2.5.2. Full sample analysis
The hypothesis that growth mindset was negatively related to school burnout symptoms was tested using a hierarchical multiple regression analysis in the full sample, with the sum score of school burnout symptoms as the dependent variable. The primary predictor was the sum score of growth mindset. Therefore, growth mindset was entered in the first step of the regression analysis. Four variables were identified as relevant covariates (GPA, school track, gender, and SES). The covariates GPA and school track were considered as endogenous variables (variables that may have already been influenced by our motivational constructs) and were entered in the second step of the regression analysis. Gender and SES were considered as exogenous variables (variables that could not be influenced by our motivational constructs) and were entered in the third step of the regression analysis.

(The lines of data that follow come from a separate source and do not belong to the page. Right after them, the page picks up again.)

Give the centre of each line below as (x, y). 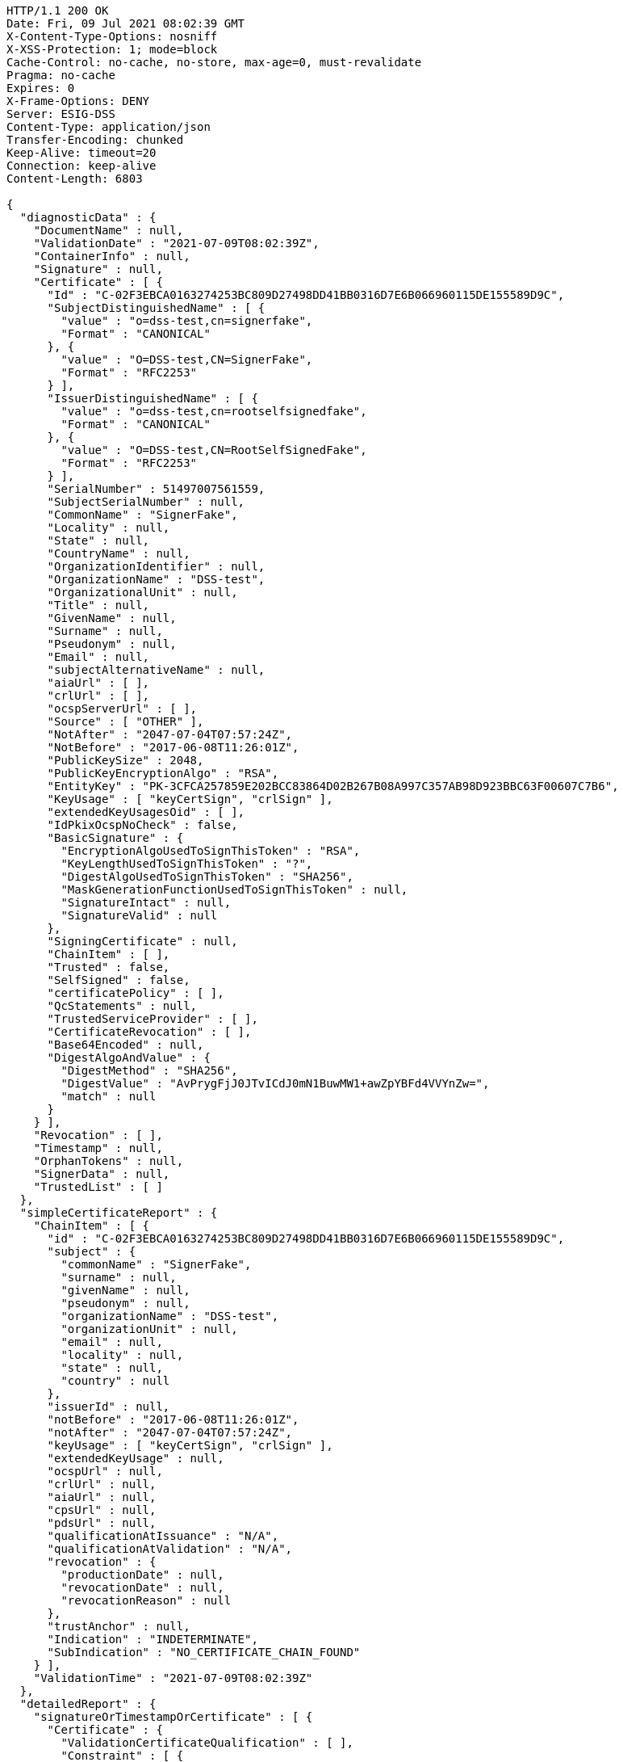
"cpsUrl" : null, (102, 1510)
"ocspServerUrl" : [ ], (122, 709)
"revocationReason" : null (146, 1600)
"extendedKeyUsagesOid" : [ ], (146, 812)
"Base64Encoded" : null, (125, 1045)
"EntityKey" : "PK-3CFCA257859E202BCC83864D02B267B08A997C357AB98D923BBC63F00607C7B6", (333, 786)
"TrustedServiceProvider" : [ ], (153, 1019)
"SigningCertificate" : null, (142, 941)

The model met the assumptions for the hierarchical multiple regression (normality and homoscedasticity). The intraclass correlation coefficient (ICC) design effect [1 + (n − 1)*ICC] was under 2 (Muthen and Satorra, 1995), which means there was no meaningful clustering at the class level and the hierarchical multiple regression analysis could be continued. We also performed sensitivity analyses to compute the minimal effect sizes that were detectable with the sample sizes in this study. With 426 participants, an alpha level of 0.05, a power of 0.80, and 5 predictors the minimal detectable effect size was small (f2 = 0.03).
2.5.3. Subsample analyses (vagal activity)
We first performed a paired sample t-test, to investigate whether the stressor induced vagal withdrawal (academic stressor vs. baseline).
To answer whether growth mindset was related to vagal activity, we performed a multiple regression analysis in the subsample for which we obtained the physiological data. For the first part of the hypothesis, in which we predicted that mindset was related to baseline levels of vagal tone, baseline RSA (vagal tone) was entered as a dependent variable and growth mindset as an independent variable. For the second part of the hypothesis, in which we predicted that growth mindset was related to vagal withdrawal, RSA reactivity (vagal withdrawal; RSA stressor vs. baseline) was entered as the dependent variable. Due to differences in autonomic nervous system (ANS) stress reactivity between males and females (Huang et al., 2013), gender was also included as a covariate. Also, respiration rate was added as covariate because changes in respiration rate influences RSA, independent of changes in parasympathetic nervous system (PNS) activity (Grossman and Taylor, 2007). The same approach as for mindset versus vagal activity was used to answer the hypotheses regarding vagal activity and school burnout symptoms, only in these analyses school burnout symptoms was the dependent variable and baseline RSA (vagal tone) and RSA reactivity (vagal withdrawal) during the MET the independent variables. For the hypotheses regarding mindset and vagal activity and school burnout symptoms and vagal activity, we also performed a sensitivity analysis. For this subsample of 50 participants, the minimal detectable effect size was medium (f2 = 0.24), with an alpha level of 0.05, a power of 0.80 and three predictors.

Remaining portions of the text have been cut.